手持ちの銀貨5枚(5,000円)は、リナの笑顔と引き換えにほとんど消えてしまった。だが、後悔はない。彼女が頬張る姿を見られただけで、少しだけ心が軽くなった気がする。
「遅いぞ。置いていくところだった」
護衛の冒険者がぶっきらぼうに言うが、時間は定刻通りだ。
私たち奴隷や下働きの者が全員揃っていることを確認し、馬車は夕闇の迫る王都を後にした。
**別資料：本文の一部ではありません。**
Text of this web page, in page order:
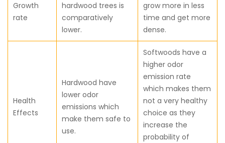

門をくぐり、整備された石畳の道がガタガタと揺れる土の道へと変わる。遠ざかる王都の明かりは、まるで届かない夢のように輝いて見えた。
「……また、来れるかな。カイトさん」
「さあな。借金が返せりゃ、客として来れるかもな」
荷台の隅、リナが小さな声で漏らした言葉に、私は視線を奪われたまま答えた。
遠ざかる王都の灯りに照らされた彼女の横顔は、守ってやりたいと思わせるほど儚い。
借金を返して自由になり、彼女を連れてくる。
それは、今の私にとっては遥か彼方の絵空事だった。
†
王都を出て数時間、街道沿いの開けた場所で一度目の野営を行うことになった。
火を囲み、暖を取る。
当然だが、私たち奴隷への食事支給はない。王都で食べた串焼きのカロリーなど、とっくに消費されている。リナは身を寄せ合うようにして私の隣に座り、無言で火を見つめていた。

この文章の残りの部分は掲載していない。